I am looking for a suji knife, mainly for cleaning some fish, mostly salmon and also for some general slicing during service. I want a japanese knife, kurouchi finish if possible if not maybe a carbon steel knife that i can force some nice mustard patina on.

It would be important to buy something made out of a steel that is not so hard, so it wont chip when cleaning some fish, im just afraid of that.

thank you for your suggestions in advnce my friends.

Have a nice day

 

p.s. also im planning to spend tops 300 bucks, it would be nice to get something nice and good for just 200 or around that, but if necessary, i wnat something that will stay with me for a long time.

post #2 of 13
How about the handle? Traditional Japanese (Wa) or Western (Yo)?
post #3 of 13
Thread Starter 

it could be either one with maybe a preference for western, but i havent seen a kurouchi with western handle... so anyway like i said, could be either one...

post #4 of 13

Why not get a deba?

 

Just curious.

post #5 of 13
Thread Starter 

well... like i said i would like it for some slicing as well.. and i dont see a deba for that, also some processing of medium/big whole salmons, for the skinning part i guess a suji would be a lot easier to do it with, and also im not really familiar with single bevel knifes.... so...

post #6 of 13

Check out Moritaka.  Aogami, nice HT and an attractive kurouchi finish.  Very nice handles, too.  I agree, not much out there in that finish with western handles.  Richmond might make something in 52100, and you could probably force some patina on a Kagayaki CarboNext.  I wouldn't trade my CarboNext 300mm suji for anything near the price.  It takes a stupid edge and holds it well, too.  Great knife for under $200.

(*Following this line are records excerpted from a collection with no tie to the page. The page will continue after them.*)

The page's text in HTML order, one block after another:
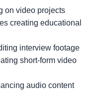
on video projects
creating educational
interview footage
short-form video
audio content
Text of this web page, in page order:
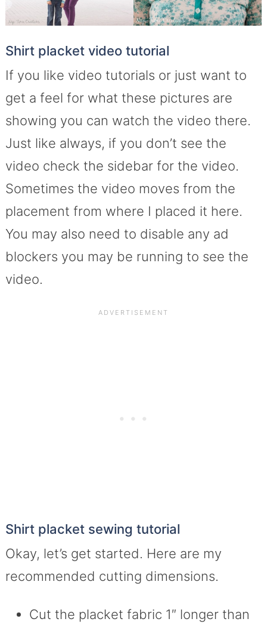
Shirt placket video tutorial
If you like video tutorials or just want to
get a feel for what these pictures are
showing you can watch the video there.
Just like always, if you don’t see the
video check the sidebar for the video.
Sometimes the video moves from the
placement from where I placed it here.
You may also need to disable any ad
blockers you may be running to see the
video.
Shirt placket sewing tutorial
Okay, let’s get started. Here are my
recommended cutting dimensions.
Cut the placket fabric 1″ longer than
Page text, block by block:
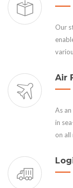
Our
Air
As
in
on
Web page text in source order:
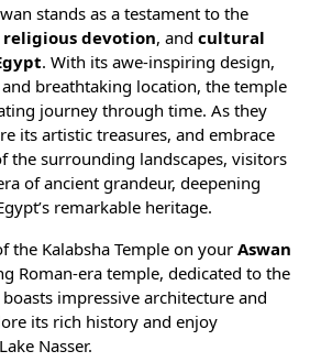
stands as a testament to the
religious devotion, and cultural
. With its awe-inspiring design,
breathtaking location, the temple
journey through time. As they
its artistic treasures, and embrace
the surrounding landscapes, visitors
of ancient grandeur, deepening
remarkable heritage.
the Kalabsha Temple on your Aswan
Roman-era temple, dedicated to the
impressive architecture and
its rich history and enjoy
Nasser.
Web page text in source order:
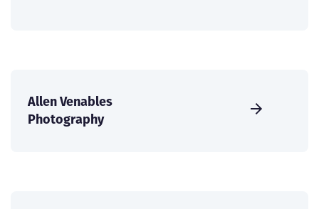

"Excellence is an art won by training and habituation. We do not act rightly because we have virtue or excellence, but we rather have those because we have acted rightly. We are what we repeatedly do. Excellence, then, is not an act but a habit." - Aristotle
Reply
"Excellence is an art won by training and habituation. We do not act rightly because we have virtue or excellence, but we rather have those because we have acted rightly. We are what we repeatedly do. Excellence, then, is not an act but a habit." - Aristotle
Reply
post #7 of 13
If it's your first sujihiki, get a Fujiwara FKH before spending more money, put a patina on it, and explore what you like and dislike about it.
post #8 of 13
Thread Starter 

ok now im a little confused, like i said im not really so familiar with japanese, ive tried a couple and they were pretty good, never used a deba though.... but i think and see that i guess that this is actually the tough knife i need for breaking salmon and fish in general? Im lets say a beginner compared to all the experts we have in this nice forum, so now I dont know.... would it be better to buy a deba for breaking down fish? and just use my gyuto for my slicing needs? which are not really a lot... lets say I break down fish ( specially salmons ) a lot more than I slice...

i guess i could just keep the gyuto for skinning or just buy a big deba.....?

 

also... a western deba? or a japanese single beveled?

I've read in some forum that they are totally different and their uses are different and i've read in another forum that they use it for all breaking down processes so... now im confused....

 

whats the difference between them?

how about this knife?

Tojiro DP Western Deba 240mm

 

looks ok with a nice price for the size. Im ok on sharpening, but something not so hard to sharpen would be nice since im no expert.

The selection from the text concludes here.